RTEMS allows developers to define Task Affinity. If a task interacts with a crypto-engine that is physically close to Core 0, or relies on an ARM PPI hardwired to Core 1, the developer can explicitly set the affinity of that task to only execute on that specific processor. The scheduler respects this core-localization, never migrating the task away from the hardware it needs.

Thread Pinning

Sometimes a task only needs local hardware for a fraction of a millisecond. RTEMS provides an internal mechanism called Thread Pinning (_Thread_Pin). A thread can temporarily pin itself to its current processor, ensuring that the scheduler will not migrate it during a critical section where it is manipulating per-processor data structures or local timers.
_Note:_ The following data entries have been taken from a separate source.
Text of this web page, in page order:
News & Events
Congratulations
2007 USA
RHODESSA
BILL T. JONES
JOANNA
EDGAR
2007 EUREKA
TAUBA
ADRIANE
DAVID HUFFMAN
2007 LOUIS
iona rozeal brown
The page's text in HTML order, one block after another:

Interrupt Locks (Instead of Disabling Interrupts)

In uniprocessor systems, disabling local interrupts is a quick way to protect data. On SMP, disabling Core 0’s interrupts does nothing to stop Core 1. RTEMS replaces these legacy paradigms with Interrupt Locks, combining SMP ticket locks with local interrupt disabling. This allows safe atomic access to shared state without ignoring the reality of the multi-processor interrupt layout.
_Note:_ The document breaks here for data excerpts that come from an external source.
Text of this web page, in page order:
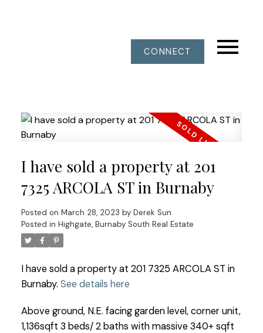
CONNECT
I have sold a property at 201
7325 ARCOLA ST in Burnaby
Posted on March 28, 2023 by Derek Sun
Posted in Highgate, Burnaby South Real Estate
I have sold a property at 201 7325 ARCOLA ST in
Burnaby. See details here
Above ground, N.E. facing garden level, corner unit,
1,136sqft 3 beds/ 2 baths with massive 340+ sqft
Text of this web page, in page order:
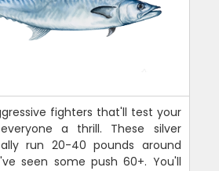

4. Where RTEMS Currently Lags (Limitations & Future Work)

As powerful as RTEMS is, it is important to understand where the framework’s multiprocessing capabilities currently lag behind bleeding-edge requirements or general-purpose OS counterparts:

No Dynamic Load Balancing in AMP: In RTEMS’s AMP implementation (the Multiprocessing Manager / MPCI), tasks cannot be dynamically migrated from an overloaded node to an idle node at runtime. The distribution of tasks to processors must be completely mapped out during the application design phase.
Arbitrary Processor Affinity is a Proof-of-Concept: While task affinity works for basic pinning, the RTEMS scheduler that supports arbitrary mathematical subsets of processor affinities is still officially considered a proof-of-concept implementation.
Scaling Beyond 32 Cores: The default global fixed-priority scheduler in RTEMS SMP is optimized for up to 32 processors. While RTEMS has experimental support for structures like MCS locks (which scale better across massive NUMA systems with 64+ cores), massive-scale NUMA is not yet the out-of-the-box standard.

Conclusion

The “Core-Localized Hardware Problem” proves that true Symmetry is largely a software abstraction floating on top of asymmetric silicon. While AMP systems accept this asymmetry by physically dividing the software, RTEMS SMP empowers developers to use modern Multiprocessing intelligently. By utilizing Clustered Scheduling and Task Affinity, RTEMS allows you to reap all the throughput benefits of SMP without abandoning the hard real-time determinism demanded by core-localized hardware.

TL;DR

The Hardware Problem: Real silicon is rarely perfectly symmetric. Some hardware (like a crypto-engine, Private Peripheral Interrupts, or private L1 caches) is physically hard-wired to a specific core.
The SMP Flaw: If an OS forces a task to seamlessly migrate to any idle core, it leaves localized hardware behind or destroys its private cache.
The RTEMS Solution: Instead of purely splitting the OS physically (AMP), RTEMS guarantees real-time localization by utilizing Clustered Scheduling arrays, explicit Task Affinity binding, and temporary Thread Pinning.